District Judge for Oklahoma's 11th district
- In office October 10, 1916 – 1919
- Preceded by: A. H. Huston
- Succeeded by: Arthur R. Swank

Member of the Oklahoma Territorial Council from the 2nd district
- In office 1902 – November 16, 1907
- Preceded by: James Wilkin
- Succeeded by: Position abolished

Personal details
- Born: December 2, 1870 Hot Springs, North Carolina, U.S
- Died: February 24, 1927 (aged 56) Stillwater, Oklahoma, U.S.

= John P. Hickam =

American judge and politician (1870–1927)

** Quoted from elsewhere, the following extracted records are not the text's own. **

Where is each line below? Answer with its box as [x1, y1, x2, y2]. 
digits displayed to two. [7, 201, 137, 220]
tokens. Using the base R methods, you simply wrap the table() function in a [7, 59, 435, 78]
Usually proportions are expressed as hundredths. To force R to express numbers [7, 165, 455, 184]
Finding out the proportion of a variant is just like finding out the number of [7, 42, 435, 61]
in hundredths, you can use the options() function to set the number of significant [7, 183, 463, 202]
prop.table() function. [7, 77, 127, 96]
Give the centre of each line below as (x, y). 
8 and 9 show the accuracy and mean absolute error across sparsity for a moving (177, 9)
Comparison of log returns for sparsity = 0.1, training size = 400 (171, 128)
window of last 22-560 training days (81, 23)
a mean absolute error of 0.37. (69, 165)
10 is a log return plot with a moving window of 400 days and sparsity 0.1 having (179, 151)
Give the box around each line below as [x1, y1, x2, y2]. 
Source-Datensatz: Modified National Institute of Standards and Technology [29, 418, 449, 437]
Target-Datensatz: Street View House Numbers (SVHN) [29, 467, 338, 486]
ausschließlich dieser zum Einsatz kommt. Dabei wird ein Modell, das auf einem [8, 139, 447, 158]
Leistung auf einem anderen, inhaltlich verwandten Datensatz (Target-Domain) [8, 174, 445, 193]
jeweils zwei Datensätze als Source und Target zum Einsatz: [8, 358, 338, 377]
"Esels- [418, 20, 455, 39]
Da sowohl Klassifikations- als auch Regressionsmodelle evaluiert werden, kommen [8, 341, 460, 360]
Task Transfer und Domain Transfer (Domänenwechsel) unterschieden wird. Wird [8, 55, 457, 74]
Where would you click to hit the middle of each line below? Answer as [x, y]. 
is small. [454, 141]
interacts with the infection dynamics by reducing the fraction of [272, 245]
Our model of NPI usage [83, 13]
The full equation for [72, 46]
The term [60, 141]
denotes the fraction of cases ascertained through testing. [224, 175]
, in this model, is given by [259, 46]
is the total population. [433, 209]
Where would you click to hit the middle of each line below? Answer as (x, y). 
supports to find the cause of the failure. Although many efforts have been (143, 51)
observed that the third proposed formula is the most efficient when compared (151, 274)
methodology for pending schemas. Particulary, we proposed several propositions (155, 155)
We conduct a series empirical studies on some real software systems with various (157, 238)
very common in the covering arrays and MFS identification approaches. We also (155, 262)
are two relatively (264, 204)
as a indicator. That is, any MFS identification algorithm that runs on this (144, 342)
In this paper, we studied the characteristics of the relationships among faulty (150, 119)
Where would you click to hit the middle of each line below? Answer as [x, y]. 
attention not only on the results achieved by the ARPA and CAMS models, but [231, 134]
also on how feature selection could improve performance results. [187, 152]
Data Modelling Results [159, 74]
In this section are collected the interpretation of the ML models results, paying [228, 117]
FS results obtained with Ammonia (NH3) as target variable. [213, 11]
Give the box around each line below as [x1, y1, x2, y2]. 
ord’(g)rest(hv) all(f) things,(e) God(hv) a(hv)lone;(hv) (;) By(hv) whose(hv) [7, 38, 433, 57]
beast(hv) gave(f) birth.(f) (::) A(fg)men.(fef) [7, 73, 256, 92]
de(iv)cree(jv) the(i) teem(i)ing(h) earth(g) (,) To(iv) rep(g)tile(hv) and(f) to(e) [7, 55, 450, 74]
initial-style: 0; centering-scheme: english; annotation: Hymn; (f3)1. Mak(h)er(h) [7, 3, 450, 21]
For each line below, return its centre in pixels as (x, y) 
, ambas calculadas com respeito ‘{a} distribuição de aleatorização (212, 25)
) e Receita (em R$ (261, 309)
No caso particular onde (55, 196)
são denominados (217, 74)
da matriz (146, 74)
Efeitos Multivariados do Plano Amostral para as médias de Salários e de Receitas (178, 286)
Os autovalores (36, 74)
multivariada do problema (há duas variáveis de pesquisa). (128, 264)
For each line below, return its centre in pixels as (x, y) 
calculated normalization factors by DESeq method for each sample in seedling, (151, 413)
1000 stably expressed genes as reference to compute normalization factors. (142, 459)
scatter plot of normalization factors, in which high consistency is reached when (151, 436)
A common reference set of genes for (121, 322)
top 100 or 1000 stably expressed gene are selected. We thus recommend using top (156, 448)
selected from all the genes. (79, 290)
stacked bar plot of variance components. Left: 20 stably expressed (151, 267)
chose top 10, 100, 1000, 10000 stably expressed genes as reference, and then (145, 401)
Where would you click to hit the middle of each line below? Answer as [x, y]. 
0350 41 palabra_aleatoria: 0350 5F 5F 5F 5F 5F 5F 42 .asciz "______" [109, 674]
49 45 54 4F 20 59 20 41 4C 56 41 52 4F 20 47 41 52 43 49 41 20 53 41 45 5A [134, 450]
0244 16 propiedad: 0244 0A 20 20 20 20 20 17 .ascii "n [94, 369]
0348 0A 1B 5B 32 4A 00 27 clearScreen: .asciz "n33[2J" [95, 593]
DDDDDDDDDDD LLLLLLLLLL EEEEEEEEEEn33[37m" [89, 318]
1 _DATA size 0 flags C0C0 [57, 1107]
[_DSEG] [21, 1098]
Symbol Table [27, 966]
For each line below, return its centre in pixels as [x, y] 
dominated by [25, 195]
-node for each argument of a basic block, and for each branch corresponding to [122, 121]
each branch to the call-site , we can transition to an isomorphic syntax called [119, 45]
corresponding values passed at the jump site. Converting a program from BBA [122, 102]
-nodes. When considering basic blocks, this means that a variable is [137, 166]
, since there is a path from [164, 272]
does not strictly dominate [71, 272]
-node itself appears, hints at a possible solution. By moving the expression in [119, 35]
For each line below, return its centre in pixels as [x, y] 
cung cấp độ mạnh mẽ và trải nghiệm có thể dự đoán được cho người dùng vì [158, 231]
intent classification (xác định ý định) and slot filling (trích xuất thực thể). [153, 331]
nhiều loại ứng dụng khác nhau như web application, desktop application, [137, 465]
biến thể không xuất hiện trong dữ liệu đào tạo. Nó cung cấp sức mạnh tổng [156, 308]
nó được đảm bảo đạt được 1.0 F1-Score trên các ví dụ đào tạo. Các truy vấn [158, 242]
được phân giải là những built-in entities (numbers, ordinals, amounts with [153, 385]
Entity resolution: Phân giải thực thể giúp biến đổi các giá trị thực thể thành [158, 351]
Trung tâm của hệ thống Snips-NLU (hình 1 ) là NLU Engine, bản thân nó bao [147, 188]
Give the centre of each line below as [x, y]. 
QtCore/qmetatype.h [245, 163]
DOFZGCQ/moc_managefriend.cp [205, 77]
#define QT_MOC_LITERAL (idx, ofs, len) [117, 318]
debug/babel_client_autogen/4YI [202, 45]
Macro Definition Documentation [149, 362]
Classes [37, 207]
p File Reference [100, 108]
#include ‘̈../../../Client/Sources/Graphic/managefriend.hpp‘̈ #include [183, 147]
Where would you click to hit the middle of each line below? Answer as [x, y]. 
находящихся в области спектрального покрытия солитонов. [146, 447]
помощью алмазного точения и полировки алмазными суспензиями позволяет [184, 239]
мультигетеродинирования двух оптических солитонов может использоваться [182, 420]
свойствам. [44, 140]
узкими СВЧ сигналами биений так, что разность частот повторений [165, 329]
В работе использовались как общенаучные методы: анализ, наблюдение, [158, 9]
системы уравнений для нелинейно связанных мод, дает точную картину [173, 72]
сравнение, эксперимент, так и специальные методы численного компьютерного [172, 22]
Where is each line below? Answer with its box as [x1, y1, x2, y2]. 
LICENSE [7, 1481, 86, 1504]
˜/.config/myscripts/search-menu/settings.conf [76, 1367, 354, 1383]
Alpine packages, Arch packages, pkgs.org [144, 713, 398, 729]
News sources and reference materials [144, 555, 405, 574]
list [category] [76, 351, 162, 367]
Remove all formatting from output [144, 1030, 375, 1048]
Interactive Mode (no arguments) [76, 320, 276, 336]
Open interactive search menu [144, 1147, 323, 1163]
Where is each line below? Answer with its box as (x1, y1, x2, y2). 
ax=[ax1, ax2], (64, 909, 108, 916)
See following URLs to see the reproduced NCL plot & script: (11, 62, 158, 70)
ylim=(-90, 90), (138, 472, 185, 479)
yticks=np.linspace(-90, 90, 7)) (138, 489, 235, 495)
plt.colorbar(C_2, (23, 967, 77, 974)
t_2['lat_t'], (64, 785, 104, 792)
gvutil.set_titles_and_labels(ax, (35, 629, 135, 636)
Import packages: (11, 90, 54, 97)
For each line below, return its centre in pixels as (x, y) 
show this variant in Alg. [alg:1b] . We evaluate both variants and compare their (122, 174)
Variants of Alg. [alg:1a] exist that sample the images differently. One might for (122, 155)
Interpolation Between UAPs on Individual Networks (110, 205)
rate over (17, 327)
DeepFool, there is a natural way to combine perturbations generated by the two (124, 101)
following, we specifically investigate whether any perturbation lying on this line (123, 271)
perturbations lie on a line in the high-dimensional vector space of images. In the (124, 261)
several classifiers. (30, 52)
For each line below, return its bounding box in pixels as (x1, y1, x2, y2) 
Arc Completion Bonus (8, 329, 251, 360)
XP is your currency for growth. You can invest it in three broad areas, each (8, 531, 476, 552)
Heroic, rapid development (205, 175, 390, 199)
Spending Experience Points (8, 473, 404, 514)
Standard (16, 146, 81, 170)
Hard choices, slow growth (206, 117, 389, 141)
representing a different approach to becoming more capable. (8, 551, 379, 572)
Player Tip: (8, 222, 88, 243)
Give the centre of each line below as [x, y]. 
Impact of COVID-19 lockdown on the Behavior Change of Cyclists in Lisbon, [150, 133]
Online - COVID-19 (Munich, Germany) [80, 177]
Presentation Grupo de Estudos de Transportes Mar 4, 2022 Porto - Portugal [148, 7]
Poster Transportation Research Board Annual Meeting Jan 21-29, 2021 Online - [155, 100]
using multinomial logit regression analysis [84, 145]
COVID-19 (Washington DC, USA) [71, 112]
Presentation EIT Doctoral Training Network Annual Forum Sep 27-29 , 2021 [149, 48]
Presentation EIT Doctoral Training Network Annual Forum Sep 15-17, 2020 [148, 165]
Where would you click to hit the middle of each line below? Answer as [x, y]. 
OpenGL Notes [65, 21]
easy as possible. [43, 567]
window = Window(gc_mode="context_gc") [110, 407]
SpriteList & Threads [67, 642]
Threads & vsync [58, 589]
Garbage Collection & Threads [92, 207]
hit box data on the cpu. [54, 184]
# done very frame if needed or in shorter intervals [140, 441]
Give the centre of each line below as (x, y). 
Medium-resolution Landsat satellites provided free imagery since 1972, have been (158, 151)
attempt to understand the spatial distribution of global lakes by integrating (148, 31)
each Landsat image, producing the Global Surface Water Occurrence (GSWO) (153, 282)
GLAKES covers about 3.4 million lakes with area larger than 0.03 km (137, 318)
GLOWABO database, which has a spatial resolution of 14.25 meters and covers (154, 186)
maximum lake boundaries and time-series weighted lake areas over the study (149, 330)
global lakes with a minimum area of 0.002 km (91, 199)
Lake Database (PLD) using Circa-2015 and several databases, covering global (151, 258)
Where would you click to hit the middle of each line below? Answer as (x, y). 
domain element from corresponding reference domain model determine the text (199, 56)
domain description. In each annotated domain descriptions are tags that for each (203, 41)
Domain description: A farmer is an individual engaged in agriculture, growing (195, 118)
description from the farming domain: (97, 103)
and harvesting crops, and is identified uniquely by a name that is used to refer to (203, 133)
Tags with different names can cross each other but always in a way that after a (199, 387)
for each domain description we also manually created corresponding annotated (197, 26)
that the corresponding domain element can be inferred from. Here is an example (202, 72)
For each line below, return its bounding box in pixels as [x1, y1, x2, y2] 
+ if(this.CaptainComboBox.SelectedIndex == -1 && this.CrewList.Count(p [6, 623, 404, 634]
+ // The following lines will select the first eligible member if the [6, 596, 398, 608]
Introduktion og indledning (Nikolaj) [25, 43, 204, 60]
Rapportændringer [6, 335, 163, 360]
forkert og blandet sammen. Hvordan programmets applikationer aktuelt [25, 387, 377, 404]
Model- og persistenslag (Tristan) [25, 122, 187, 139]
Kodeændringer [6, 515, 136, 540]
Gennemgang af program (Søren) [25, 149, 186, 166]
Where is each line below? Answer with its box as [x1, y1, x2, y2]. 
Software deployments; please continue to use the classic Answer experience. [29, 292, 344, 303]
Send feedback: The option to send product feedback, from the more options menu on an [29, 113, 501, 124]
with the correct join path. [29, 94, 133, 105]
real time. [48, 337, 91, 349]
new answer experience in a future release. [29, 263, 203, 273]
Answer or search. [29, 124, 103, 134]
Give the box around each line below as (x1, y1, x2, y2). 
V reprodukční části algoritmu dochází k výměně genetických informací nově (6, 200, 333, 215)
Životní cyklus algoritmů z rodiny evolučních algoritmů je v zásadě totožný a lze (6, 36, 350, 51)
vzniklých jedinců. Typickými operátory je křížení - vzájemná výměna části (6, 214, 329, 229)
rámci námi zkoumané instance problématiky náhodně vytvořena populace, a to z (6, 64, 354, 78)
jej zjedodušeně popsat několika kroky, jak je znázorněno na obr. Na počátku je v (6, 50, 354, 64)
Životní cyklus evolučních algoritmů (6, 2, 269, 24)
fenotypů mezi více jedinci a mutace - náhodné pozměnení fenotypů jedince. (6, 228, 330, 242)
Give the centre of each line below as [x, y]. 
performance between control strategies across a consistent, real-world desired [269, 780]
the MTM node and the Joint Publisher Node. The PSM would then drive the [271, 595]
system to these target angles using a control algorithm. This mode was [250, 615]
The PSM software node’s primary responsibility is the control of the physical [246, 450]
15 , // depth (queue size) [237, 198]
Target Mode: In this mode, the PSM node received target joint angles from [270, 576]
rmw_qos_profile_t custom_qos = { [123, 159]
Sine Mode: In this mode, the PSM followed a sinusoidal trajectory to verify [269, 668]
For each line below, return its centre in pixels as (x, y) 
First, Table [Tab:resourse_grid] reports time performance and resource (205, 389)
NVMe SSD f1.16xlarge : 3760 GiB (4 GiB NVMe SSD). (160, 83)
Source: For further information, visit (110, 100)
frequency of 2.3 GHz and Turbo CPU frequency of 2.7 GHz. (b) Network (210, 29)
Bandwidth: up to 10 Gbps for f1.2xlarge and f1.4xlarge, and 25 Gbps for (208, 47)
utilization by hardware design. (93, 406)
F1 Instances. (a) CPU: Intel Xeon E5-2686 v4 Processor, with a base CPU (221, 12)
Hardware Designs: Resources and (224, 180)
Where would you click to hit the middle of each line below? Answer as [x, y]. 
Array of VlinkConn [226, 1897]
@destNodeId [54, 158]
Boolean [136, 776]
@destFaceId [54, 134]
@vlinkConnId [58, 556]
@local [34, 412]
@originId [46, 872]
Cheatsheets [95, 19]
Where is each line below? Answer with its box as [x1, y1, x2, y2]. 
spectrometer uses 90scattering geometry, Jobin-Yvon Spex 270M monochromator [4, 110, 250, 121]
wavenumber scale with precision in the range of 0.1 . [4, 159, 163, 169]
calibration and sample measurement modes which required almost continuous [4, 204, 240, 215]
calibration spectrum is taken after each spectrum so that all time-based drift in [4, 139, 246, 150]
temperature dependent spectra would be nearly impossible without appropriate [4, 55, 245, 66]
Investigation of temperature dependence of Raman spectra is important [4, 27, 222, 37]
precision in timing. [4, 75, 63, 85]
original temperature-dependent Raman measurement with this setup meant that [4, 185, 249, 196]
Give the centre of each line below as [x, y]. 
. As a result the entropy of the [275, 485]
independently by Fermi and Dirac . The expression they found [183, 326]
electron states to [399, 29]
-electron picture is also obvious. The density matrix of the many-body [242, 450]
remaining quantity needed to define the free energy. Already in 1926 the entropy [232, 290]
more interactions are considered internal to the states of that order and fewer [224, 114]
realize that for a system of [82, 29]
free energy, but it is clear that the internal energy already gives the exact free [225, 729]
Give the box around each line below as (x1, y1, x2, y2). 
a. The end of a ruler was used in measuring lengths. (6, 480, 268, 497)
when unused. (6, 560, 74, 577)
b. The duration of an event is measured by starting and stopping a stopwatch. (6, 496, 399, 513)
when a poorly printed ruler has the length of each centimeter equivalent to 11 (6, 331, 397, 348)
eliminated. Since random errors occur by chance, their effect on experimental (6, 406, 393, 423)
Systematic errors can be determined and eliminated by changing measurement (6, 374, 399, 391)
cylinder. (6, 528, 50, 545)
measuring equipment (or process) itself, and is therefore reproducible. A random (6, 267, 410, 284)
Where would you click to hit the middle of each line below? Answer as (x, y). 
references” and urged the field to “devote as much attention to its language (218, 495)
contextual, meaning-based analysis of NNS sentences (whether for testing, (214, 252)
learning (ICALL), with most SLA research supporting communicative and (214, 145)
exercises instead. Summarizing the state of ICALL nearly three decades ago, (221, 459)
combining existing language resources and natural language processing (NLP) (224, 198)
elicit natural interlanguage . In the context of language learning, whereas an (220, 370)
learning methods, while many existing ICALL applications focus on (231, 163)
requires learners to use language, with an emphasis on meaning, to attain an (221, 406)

John P. Hickam (December 2, 1870February 24, 1927) was an American politician who served in the Oklahoma Territorial Legislature from 1902 until statehood.

==Biography==
John P. Hickam was born in Hot Springs, North Carolina, to Robert H. Hickam and Jane Clemmons on December 2, 1870. He attended college in Tennessee and read the law to be admitted to the Tennessee bar in 1896. He moved to Perkins in Oklahoma Territory in 1897 where he owned the pro-single statehood Perkins Journal. In 1902 and 1904 he was elected to the Oklahoma Territorial Legislature. He opened a law practice in 1911 and unsuccessfully ran for Governor of Oklahoma in 1914 as the Progressive Party's nominee. He served as Payne and Logan County judge from 1916 to 1919. He died in Stillwater, Oklahoma on February 24, 1927.